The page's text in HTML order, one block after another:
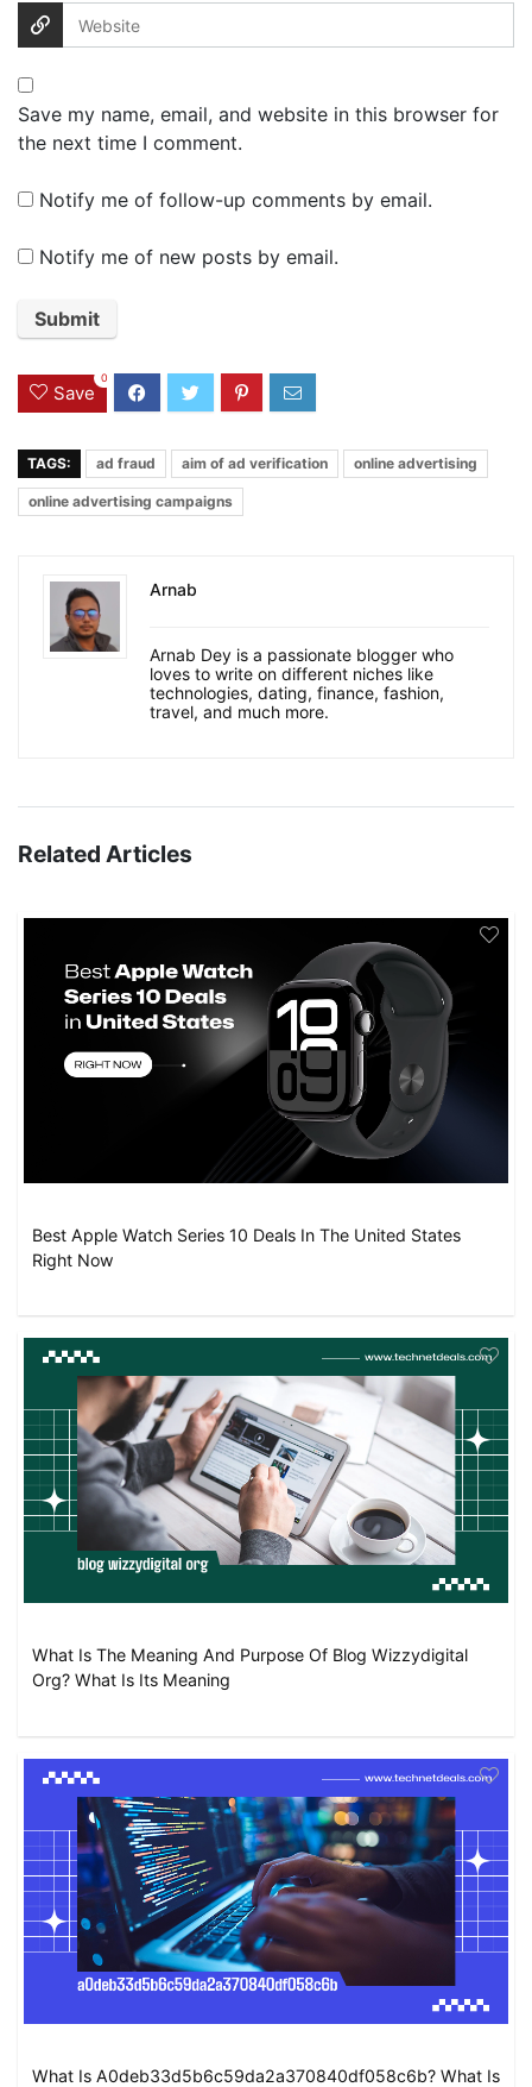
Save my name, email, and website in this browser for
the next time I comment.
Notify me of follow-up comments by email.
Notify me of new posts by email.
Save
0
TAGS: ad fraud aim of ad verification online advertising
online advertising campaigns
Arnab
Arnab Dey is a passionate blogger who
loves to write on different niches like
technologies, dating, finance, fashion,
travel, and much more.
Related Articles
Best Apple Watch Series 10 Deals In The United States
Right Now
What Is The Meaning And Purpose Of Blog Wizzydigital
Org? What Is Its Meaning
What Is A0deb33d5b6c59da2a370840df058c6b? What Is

--

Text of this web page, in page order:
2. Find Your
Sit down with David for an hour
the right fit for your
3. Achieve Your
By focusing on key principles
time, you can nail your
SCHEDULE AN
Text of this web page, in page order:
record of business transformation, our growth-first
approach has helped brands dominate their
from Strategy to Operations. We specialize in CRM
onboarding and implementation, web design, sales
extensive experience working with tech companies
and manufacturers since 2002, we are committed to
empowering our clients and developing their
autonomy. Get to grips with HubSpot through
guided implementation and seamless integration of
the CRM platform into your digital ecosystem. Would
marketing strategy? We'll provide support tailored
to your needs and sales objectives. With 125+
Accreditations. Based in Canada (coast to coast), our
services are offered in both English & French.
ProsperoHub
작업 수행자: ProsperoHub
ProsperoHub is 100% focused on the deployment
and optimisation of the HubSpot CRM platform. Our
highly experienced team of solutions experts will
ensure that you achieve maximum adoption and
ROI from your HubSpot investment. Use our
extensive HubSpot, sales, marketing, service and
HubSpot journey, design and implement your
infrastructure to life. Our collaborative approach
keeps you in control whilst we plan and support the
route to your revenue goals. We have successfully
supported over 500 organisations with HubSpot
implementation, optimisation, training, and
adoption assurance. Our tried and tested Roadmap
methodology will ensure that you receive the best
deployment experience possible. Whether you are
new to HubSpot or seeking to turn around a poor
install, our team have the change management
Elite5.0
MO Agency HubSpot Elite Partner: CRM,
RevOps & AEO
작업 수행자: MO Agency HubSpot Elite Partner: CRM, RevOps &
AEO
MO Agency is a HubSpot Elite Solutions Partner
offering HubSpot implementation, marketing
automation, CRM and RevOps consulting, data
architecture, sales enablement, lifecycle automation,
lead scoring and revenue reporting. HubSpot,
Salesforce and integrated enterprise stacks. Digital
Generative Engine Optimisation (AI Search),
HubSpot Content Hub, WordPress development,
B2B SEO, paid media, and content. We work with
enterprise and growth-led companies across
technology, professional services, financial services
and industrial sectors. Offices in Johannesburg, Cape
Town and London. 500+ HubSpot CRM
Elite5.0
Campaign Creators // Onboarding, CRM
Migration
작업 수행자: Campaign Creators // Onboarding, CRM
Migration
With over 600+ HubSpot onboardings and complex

...

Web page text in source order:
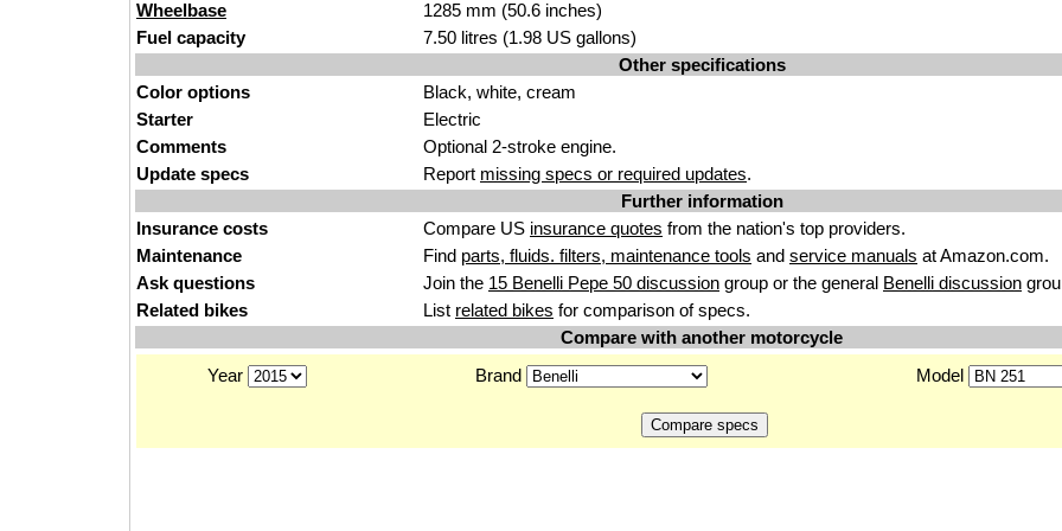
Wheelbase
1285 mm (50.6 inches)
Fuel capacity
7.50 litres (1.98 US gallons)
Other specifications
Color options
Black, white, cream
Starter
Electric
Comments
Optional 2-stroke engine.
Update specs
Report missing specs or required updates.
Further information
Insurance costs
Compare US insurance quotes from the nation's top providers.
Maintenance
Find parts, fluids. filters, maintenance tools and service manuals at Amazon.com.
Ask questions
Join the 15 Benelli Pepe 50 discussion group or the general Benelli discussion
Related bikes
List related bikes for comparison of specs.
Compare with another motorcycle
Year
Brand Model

** ASSIGNMENT **
The line holding "The page's text" starts the copy and the line holding "What Is The" ends it. Repeat those two lines above and all between them exactly, leaving out pictures.

** EXERCISE SOLUTION **
The page's text in HTML order, one block after another:
Save my name, email, and website in this browser for
the next time I comment.
Notify me of follow-up comments by email.
Notify me of new posts by email.
Save
0
TAGS: ad fraud aim of ad verification online advertising
online advertising campaigns
Arnab
Arnab Dey is a passionate blogger who
loves to write on different niches like
technologies, dating, finance, fashion,
travel, and much more.
Related Articles
Best Apple Watch Series 10 Deals In The United States
Right Now
What Is The Meaning And Purpose Of Blog Wizzydigital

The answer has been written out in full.